Surveillance is never an innocent endeavour in Parallel Tales, and the moment it is translated into art, reality begins bending in response. Sylvie’s novel may not be particularly impressive, though it is certainly no exception to the rule here, particularly when her cleaner Adam becomes curiously fixated on the story. Across the street, three foley artists have transformed the apartment where she was born into a recording studio, inadvertently becoming the inspiration for her melodrama. Two of them may be in love in this fictional world, yet the affair Anna conducts behind Christophe’s back with the much older Pierre produces a love triangle, inevitably ending in emotional ruin and murder. When Sylvie’s work falls into the hands of their real-life counterparts however, the distinction between observer and participant begins to blur, confronting Nita, Théo, and Nico with distorted versions of themselves refracted through a stranger’s gaze.
For a filmmaker so deeply rooted in social realism, this is a surprisingly elaborate premise, as Asghar Farhadi trades out the domestic pressures of Iran for the layered intrigues of Paris. Unfortunately, it is also far less tightly controlled, overstretching its plot and revisiting the same plot points as secrets are repeatedly circulated among various characters. There is a more economical version of Parallel Tales that is at least 30 minutes shorter, yet Farhadi evidently cannot resist paying homage to Krzysztof Kieslowski’s interconnected narratives of coincidence, even if his own film lacks the same metaphysical lightness.


After all, not only does Parallel Tales loosely adapt the Polish director’s preoccupations with voyeuristic predicaments from Dekalog: Six, but it also echoes the character doubling of The Double Life of Veronique and further employs his long-time composer, Zbigniew Preisner. The lives of strangers are helplessly entangled in the close quarters of modern society, compressed into apartment blocks that maintain a thin illusion of privacy, so it becomes almost inevitable that each grows self-conscious of how they are perceived. Farhadi may not achieve Kieslowski’s formal elegance, yet the web he weaves of misconstrued identities nevertheless becomes a fascinating study in their malleability, reshaped by the reflexive awareness of being observed.
Before we properly meet Nita, Théo, or Nico however, Parallel Tales first traces Sylvie’s conceptions of them, interweaving her life with the fiction she constructs. Farhadi purposefully disorients us here, framing her sensationalist story as adjacent to reality, and revealing it as a creative means of processing her own family history. Anna and Théo were her parents’ names after all, while Pierre stands in for the man her mother had an affair with, triggering flashbacks that arrive in the present and refuse to release Sylvie from childhood traumas. That Farhadi drops this structural experimentation after the first act makes for a relatively uneven narrative, though from here on, Parallel Tales shifts away from invention and begins unravelling its escalating consequences.

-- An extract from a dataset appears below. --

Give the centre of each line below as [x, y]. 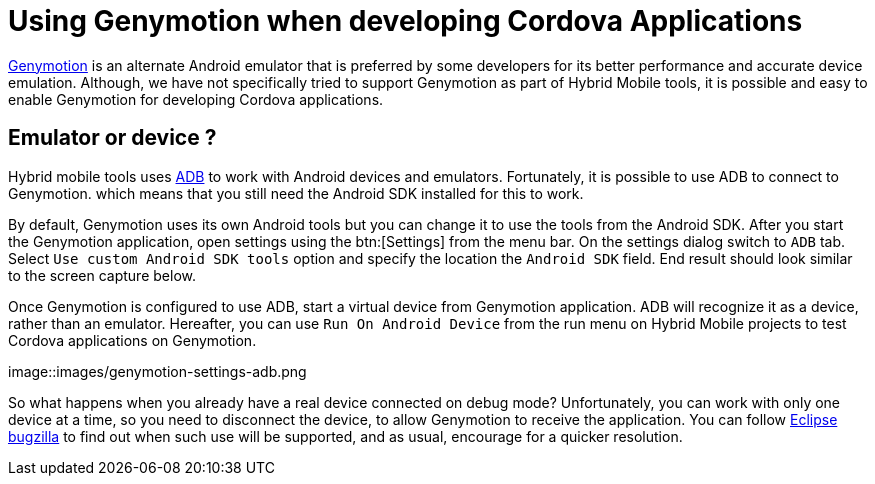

Adam is evidently the primary catalyst here, quickly becoming infatuated with Nita after reading Sylvie’s manuscript, and proceeding to circulate it as if it were his own. “I’m not the girl in your story,” Nita insists, exasperated by his persistent stalking, though Théo and Nico are far more intrigued by the implications of how they have been reimagined on the page. What did this stranger see in their interactions which inspired such an elaborate conjecture, they wonder. Is Nita secretly sleeping with one of them? Is there possibly some spark of romance in this group? Unaware that this projection has more to do with Sylvia’s family then their own dynamics, speculation proliferates among the foley artists, and suspicion fuels further voyeurism.
On multiple levels, this notion of imposing dramatised interpretations over reality reverberates throughout Parallel Tales, extending even to its foley artists whose very craft manufactures aural illusions. Even Adam himself is essentially performing an identity of his own, fraudulently passing himself off as a writer to compensate for his own insecurities, and Farhadi effectively mines the dramatic irony of these misreadings for both suspense and humour.

There’s no doubt that his cast are responsible for carrying these emotional subtleties too, with French cinema icons Vincent Cassel, Isabelle Huppert, and Catherine Deneuve each navigating the fictions they are presented with, or which are alternatively thrust upon them. Few characters are immune to imposed narratives, as even the blank slate of a total stranger is subconsciously inscribed with assumptions in Parallel Tales, exposing the ethical tension inherent in the act of observation. There is no such thing as true objectivity, according to Farhadi. For these entangled, unwitting characters, to perceive is to intervene in unknown affairs – and conversely, to be perceived is to be continually rewritten by others.
Parallel Tales is not yet available to view in Australia.